BERTopic
BERTopic copied to clipboard
Extract Topic Assignments from Model
It seems that if a model is created without specifying nr_topics
then BERTtopic.hdbscan_model.labels_
will return the initial assignments. Reading through the code it looks like that when BERTopic.reduce_topics()
is called that a mapping between the initial and new assignments can be retrieved by calling BERTopic.topic_mapper.get_mappings()
. Is this correct? Is it reliable to use .labels_
as indicies to the mapping to get the new assignments?
It seems that if a model is created without specifying nr_topics then BERTtopic.hdbscan_model.labels_ will return the initial assignments.
When you do not specify nr_topics
, the topics in BERTopic.hdbscan_model.labels_
will still be mapped according to their frequency in order to make sure that the most frequent topics is assigned to topic 0. This means that BERTopic.hdbscan_model.labels_
will not be the same as the resulting topics
after running .fit_transform
Reading through the code it looks like that when BERTopic.reduce_topics() is called that a mapping between the initial and new assignments can be retrieved by calling BERTopic.topic_mapper.get_mappings()

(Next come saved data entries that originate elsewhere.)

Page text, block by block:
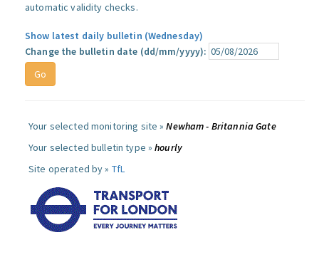
automatic validity checks.
Show latest daily bulletin (Wednesday)
Change the bulletin date (dd/mm/yyyy):
Your selected monitoring site »Newham - Britannia Gate
Your selected bulletin type »hourly
Site operated by » TfL
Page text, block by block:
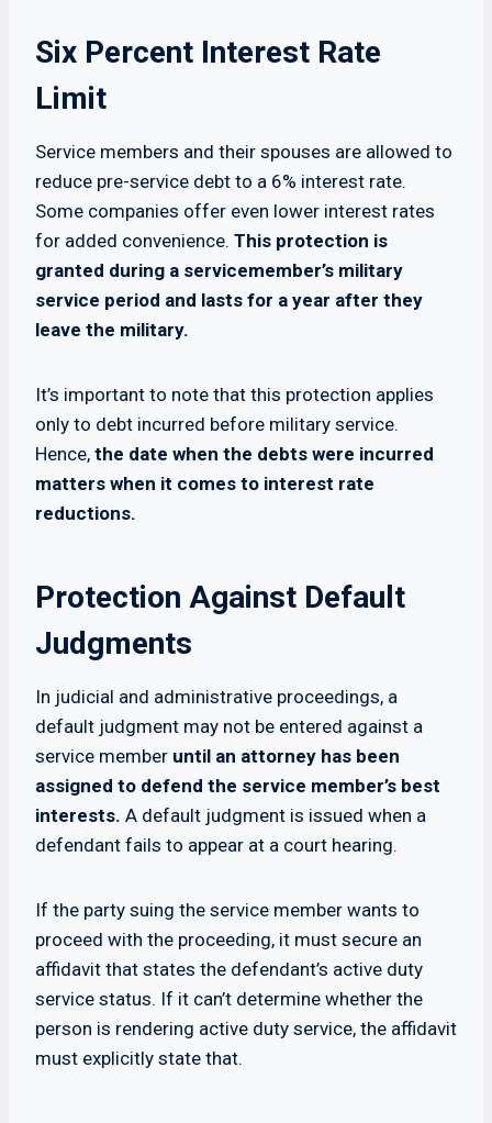
Six Percent Interest Rate
Limit
Service members and their spouses are allowed to
reduce pre-service debt to a 6% interest rate.
Some companies offer even lower interest rates
for added convenience. This protection is
granted during a servicemember’s military
service period and lasts for a year after they
leave the military.
It’s important to note that this protection applies
only to debt incurred before military service.
Hence, the date when the debts were incurred
matters when it comes to interest rate
reductions.
Protection Against Default
Judgments
In judicial and administrative proceedings, a
default judgment may not be entered against a
service member until an attorney has been
assigned to defend the service member’s best
interests. A default judgment is issued when a
defendant fails to appear at a court hearing.
If the party suing the service member wants to
proceed with the proceeding, it must secure an
affidavit that states the defendant’s active duty
service status. If it can’t determine whether the
person is rendering active duty service, the affidavit
must explicitly state that.
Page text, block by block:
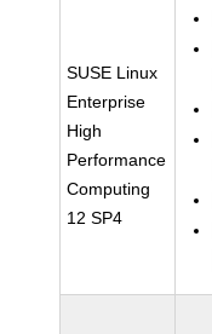
SUSE Linux
Enterprise
High
Performance
Computing
12 SP4
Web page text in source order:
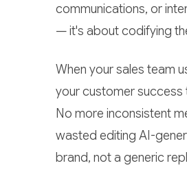
communications, or
— it's about codifying
When your sales team
your customer success
No more inconsistent
wasted editing AI-
brand, not a generic
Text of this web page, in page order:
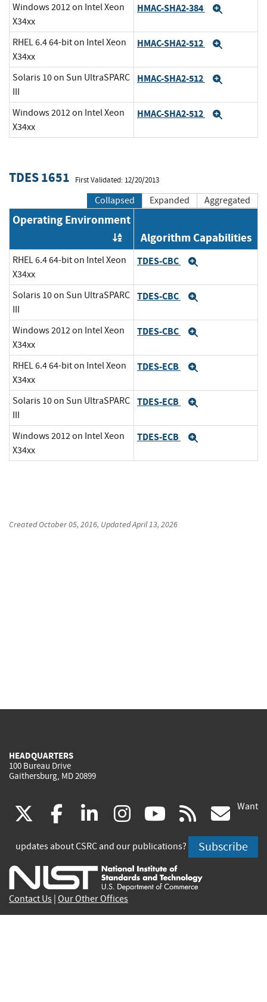
Windows 2012 on Intel Xeon
X34xx
HMAC-SHA2-384
RHEL 6.4 64-bit on Intel Xeon
X34xx
HMAC-SHA2-512
Solaris 10 on Sun UltraSPARC
III
HMAC-SHA2-512
Windows 2012 on Intel Xeon
X34xx
HMAC-SHA2-512
TDES 1651 First Validated: 12/20/2013
Collapsed Expanded Aggregated
Operating Environment
Order by OE
Algorithm Capabilities
RHEL 6.4 64-bit on Intel Xeon
X34xx
TDES-CBC
Solaris 10 on Sun UltraSPARC
III
TDES-CBC
Windows 2012 on Intel Xeon
X34xx
TDES-CBC
RHEL 6.4 64-bit on Intel Xeon
X34xx
TDES-ECB
Solaris 10 on Sun UltraSPARC
III
TDES-ECB
Windows 2012 on Intel Xeon
X34xx
TDES-ECB
CreatedOctober 05, 2016, UpdatedApril 13, 2026
HEADQUARTERS
100 Bureau Drive
Gaithersburg, MD 20899
(link
is
external)
facebook
(link
is
external)
linkedin
(link
is
external)
instagram
(link
is
external)
youtube
(link
is
external)
rss
is
Want
updates about CSRC and our publications? Subscribe
Contact Us Our Other Offices
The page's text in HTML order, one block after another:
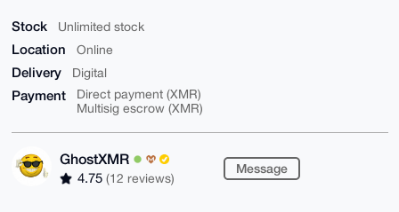
Stock Unlimited stock
Location Online
Delivery Digital
Payment
Direct payment (XMR)
Multisig escrow (XMR)
GhostXMR
4.75 (12 reviews)
Message
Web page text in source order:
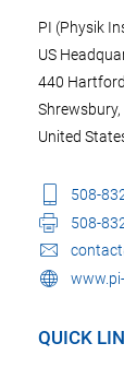
PI (Physik
US
440
United
508-
508-
QUICK
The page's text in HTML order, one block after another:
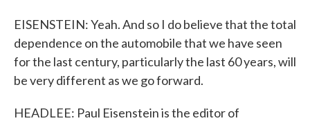
EISENSTEIN: Yeah. And so I do believe that the total
dependence on the automobile that we have seen
for the last century, particularly the last 60 years, will
be very different as we go forward.
HEADLEE: Paul Eisenstein is the editor of
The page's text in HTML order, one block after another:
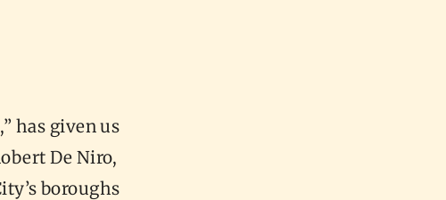
has given us
De Niro,
boroughs
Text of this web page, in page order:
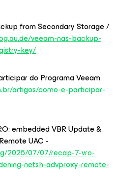
from Secondary Storage /
veeam-nas-backup-
key/
do Programa Veeam
artigos/como-e-participar-
embedded VBR Update &
UAC -
2025/07/07/recap-7-vro-
netsh-advproxy-remote-
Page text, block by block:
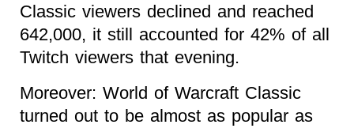
Classic viewers declined and reached
642,000, it still accounted for 42% of all
Twitch viewers that evening.
Moreover: World of Warcraft Classic
turned out to be almost as popular as
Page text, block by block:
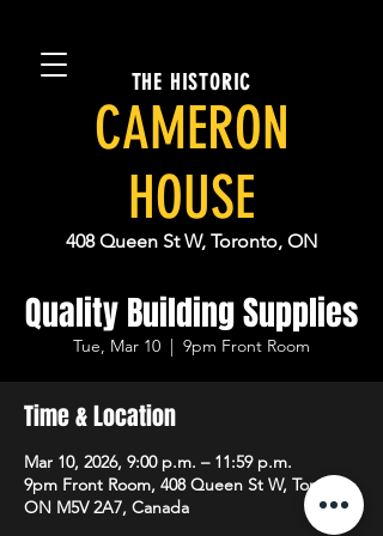
THE HISTORIC
CAMERON
HOUSE
408 Queen St W, Toronto, ON
Quality Building Supplies
Tue, Mar 10
  |
9pm Front Room
Time & Location
Mar 10, 2026, 9:00 p.m. – 11:59 p.m.
9pm Front Room, 408 Queen St W, Toronto,
ON M5V 2A7, Canada
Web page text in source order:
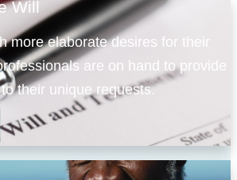
Will
more elaborate desires for their
are on hand to provide
their unique requests.
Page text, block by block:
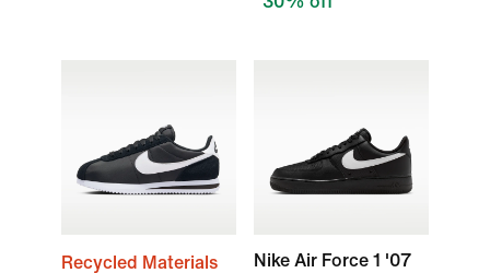
Recycled Materials
Nike Air Force 1 '07

Yes. Do note that it depends on where you want to map the topics from. Are they the original hdbscan topics or are they the sorted topics as mentioned above? Whether one or the other is true, you can use the original_topics
parameter to select the correct mapping.
Is it reliable to use .labels_ as indicies to the mapping to get the new assignments?
In practice, to get the correct labels, you would have to perform the following:
topics = topic_model._map_predictions(topic_model.hdbscan_model.labels_)
Thanks! I'm +1 for something like .get_document_topic_labels(original_labels=False) in the future if you are so inclined.
You can now get the topics of the most recent fit with .topics_
, so this issue will be closed. If, however, you have any other questions regarding this, please let me know.